Stored entries
....

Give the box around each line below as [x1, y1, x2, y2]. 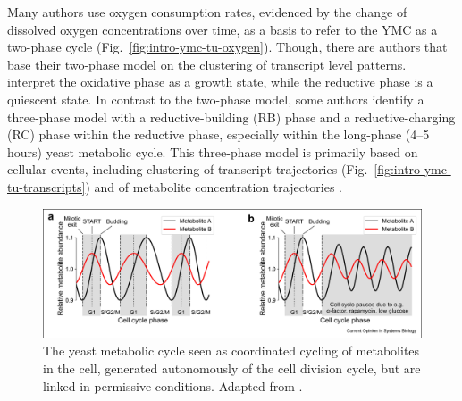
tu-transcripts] [7, 177, 86, 196]
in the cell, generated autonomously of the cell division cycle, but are [43, 359, 421, 378]
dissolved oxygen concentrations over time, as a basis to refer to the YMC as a [7, 20, 438, 38]
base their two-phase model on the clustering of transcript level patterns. [7, 54, 407, 73]
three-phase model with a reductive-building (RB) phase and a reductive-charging [7, 107, 456, 126]
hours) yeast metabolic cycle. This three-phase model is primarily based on [7, 142, 418, 161]
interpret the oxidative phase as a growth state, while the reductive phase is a [7, 72, 433, 91]
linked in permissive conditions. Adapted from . [43, 376, 303, 395]

....

- [Task goal]:
Extract all the entries word for word; omit any pictures.

- [Response]:
Give the box around each line below as [x1, y1, x2, y2]. 
tu-transcripts] [7, 177, 86, 196]
in the cell, generated autonomously of the cell division cycle, but are [43, 359, 421, 378]
dissolved oxygen concentrations over time, as a basis to refer to the YMC as a [7, 20, 438, 38]
base their two-phase model on the clustering of transcript level patterns. [7, 54, 407, 73]
three-phase model with a reductive-building (RB) phase and a reductive-charging [7, 107, 456, 126]
hours) yeast metabolic cycle. This three-phase model is primarily based on [7, 142, 418, 161]
interpret the oxidative phase as a growth state, while the reductive phase is a [7, 72, 433, 91]
linked in permissive conditions. Adapted from . [43, 376, 303, 395]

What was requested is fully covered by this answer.